Так и не получив ответа Московской Патриархии, о. Антоний в сентябре 1949 г. уехал в Швейцарию (где настоятелем русского храма в Женеве служил его брат архимандрит Леонтий), а затем во Францию. К этому времени он уже критически относился к коммунистическим режимам и не хотел возвращения в СССР. В письме о. Георгию Граббе от 19 октября 1949 г. архимандрит Антоний подробно описал жизнь русской церковной эмиграции в Белграде: «По воле Божией прибыл я, наконец, в Женеву. Должен сказать, что с грустью покинул я нашу церковную семью в Белграде, да и не сразу на это решился. Если бы отец Иоанн не хотел во что бы то ни стало выпроводить меня в Москву, то я, может быть, еще до сих пор сидел в Белграде. Общие несчастья и трудности жизни сблизили там многих русских церковных людей в одну тесную и дружную семью. Мы общими усилиями старались, по мере сил наших, разумения и возможностей, не уклониться от церковной правды и от заветов нашего великого аввы – владыки Антония. Сколько раз мы утешали друг друга в тяжелые моменты сомнений и недоумений, сколько раз собирались мы на молитву в крипту владыки Антония и припадали к гробнице столпа церковной истины, чтобы он своими молитвами укрепил бы и наставил нас на путь правый. До сих пор никому из нас, если сами этого не желали, не приходилось кривить совестью. Отцы наши Иоанн и Владислав добровольно расписывались и старались за всех, а мы жили в стороне от церковно-политической жизни: молились, трудились и старались быть верными сынами и Церкви Русской, и России. Так, например, о. Никандр до сих пор служит панихиды по государю, поминая его полным титулом пред всеми молящимися. Тоже делали и мы с о. Виталием в Иверской церкви. В Троицкой, к сожалению, в присутствии о. Иоанна этого не сделаешь. Кроме этого, допекал он нас тем, что заставлял поминать власти на эктениях. Но и этого можно было не делать.

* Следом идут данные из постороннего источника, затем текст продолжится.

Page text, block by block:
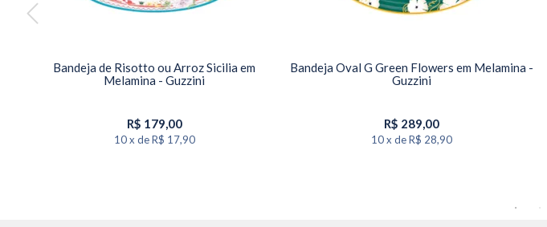
Bandeja de Risotto ou Arroz Sicilia em
Melamina - Guzzini
R$ 179,00
10 x de R$ 17,90
Bandeja Oval G Green Flowers em Melamina -
Guzzini
R$ 289,00
10 x de R$ 28,90

Я имел четыре группы молодежи разного возраста, с которыми занимался в течение недели. Эти группы можно было сделать весьма многочисленными, если бы я не боялся, что слишком большие собрания могут привлечь внимание местных властей, тем более что мы на уроках Закона Божия касались, естественно, вопросов и политических. Ни разу не скривил я совестью перед юными друзьями моими, ни разу не сказал им того, во что сам не верю. Знаю, что многим из них помог разобраться в философских и политических вопросах. Мысль о том, что юные души останутся без меня, как овцы, не имеющие пастыря, долго не давала мне решимости на отъезд. Это не потому, что я высоко думаю о своих пастырских способностях, а просто потому, что так сложилась наша церковная жизнь в Белграде: к отцам Иоанну и Владиславу молодежь не идет, т. к. боится им открывать свои души. Отец Виталий целыми днями занят требами, т. к. прихожане главным образом обращаются к нему, я же был без определенных занятий, имел больше всех времени, которое и мог уделять молодежи. Знаю, что без меня многим из них некуда будет пойти, чтобы поделиться своими впечатлениями. Хорошо ли я сделал, бросив их? Это я до сих пор еще не решил. Будучи там и занимаясь с молодежью, я, в конце концов, боролся и с коммунизмом и материализмом, и в этом находил смысл своего тамошнего существования… А разве одна молодежь ищет там утешения и смысла жизни в церкви? Сколько там измученных, исстрадавшихся людей, ожидающих ареста, переживающих арест своих близких, лишенных пенсий, подданства, просто уставших от жизни и лжи, их окружающей, все они ждут слова утешения, прежде всего от пастыря Церкви.»[782]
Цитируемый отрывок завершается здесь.